The tree sparkles (our tree skirt has a burn-mark in it from the year one of the bulbs got caught between it and the last quilt my mother made for us)
The house is redolent of pine and cedar (ours smells a lot like furry critters, all but one of whom is either an adopted rescue or a stray who found us)
Decorations are carefully hand-crafted from home-loomed wooly bits and pine cones gathered from our yard (we still have a lot of the cheap ornaments we bought our first Christmas together, when we were flat broke and neither of us had so much as a string of lights)
The perfect gift waits, beautifully wrapped under that sparkling tree (I'm a terrible shopper, just ask my spouse who, one year, received a rubber Richard Nixon shower-head cover, and for whom I am STILL trying to finish crocheting a lumpy, uneven scarf. I also can't wrap worth a darn which means that it must be elves who come in during the night and put my askew bows to rights)
I send cards with pictures of my child beautifully posed, his hair combed neatly, his clothes matching (one year, we sent cards with a picture of him holding his shirt up to show us that he'd drawn a ginormous smiley face on his belly.

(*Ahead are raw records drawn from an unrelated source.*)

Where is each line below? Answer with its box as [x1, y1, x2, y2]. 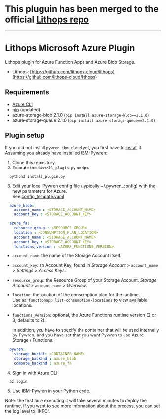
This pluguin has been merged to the [5, 3, 159, 15]
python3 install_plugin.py [9, 174, 65, 179]
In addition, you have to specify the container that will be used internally [12, 327, 159, 333]
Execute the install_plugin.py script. [12, 165, 90, 170]
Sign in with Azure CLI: [12, 370, 59, 376]
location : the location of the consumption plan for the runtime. [12, 292, 140, 298]
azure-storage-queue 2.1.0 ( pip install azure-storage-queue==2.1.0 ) [12, 117, 156, 123]
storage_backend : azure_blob [14, 356, 77, 361]
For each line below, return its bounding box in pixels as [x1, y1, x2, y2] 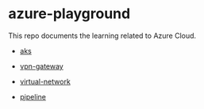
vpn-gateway [19, 61, 64, 71]
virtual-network [19, 77, 71, 86]
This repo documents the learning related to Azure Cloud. [8, 31, 197, 40]
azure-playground [8, 5, 131, 23]
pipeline [19, 92, 46, 101]
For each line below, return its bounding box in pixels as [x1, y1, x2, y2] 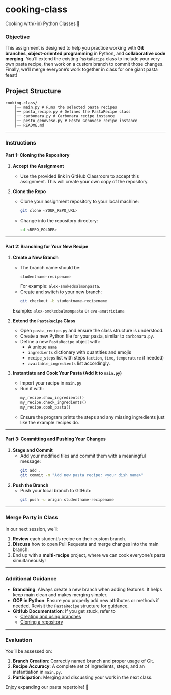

With a green Sharpie.)
Plates of beautifully hand-crafted cookies decorate the table (every year, I make a recipe from CDs grandmother. She lived to the age of 102, and somehow I was the recipient of a recipe that has been handed down for multiple generations. Once the very soft, very sticky dough is mixed, it has to sit in the refrigerator for 2 weeks before I can carefully roll it out on her old cookie board, and cut them out with the even older baking soda tin that she used for all of the decades that she was the designated cookie maker. Every year, I kvetch throughout the process)
Everything in the world glows during this season in that alternate life (one more extension cord and all of the front-yard lights should be good)
But in this life? Well. It would seem that I am imperfect. My holiday visions fall flat, go awry, make me sad, tired, angry, and stressed out. What I want and what I end up with are never the same; the results never quite good enough. And now I wonder, for whom?
They're good enough for my spouse, whose holiday is complete when he tastes the first lebkuchen.
They're good enough for my son, who is happiest when we're cuddled up on the couch watching Christmas movies.
They're good enough for the pets, who have a warm home and plenty to eat.
They're good enough for the friends and family who ask only for a few quiet minutes together to reflect, to laugh, to be content in each other's company.
It seems that I'm the only one unhappy with this arrangement; the only one who can't see perfection in the imperfect, the only one who doesn't understand the concept of good enough.
This, I think, will be my gift to myself this year: the pursuit of imperfection, and a reminder that time spent together is well-spent even when the cookies are burned, the tree is leaning sideways, and there is fur in the corners of our warm and happy rooms.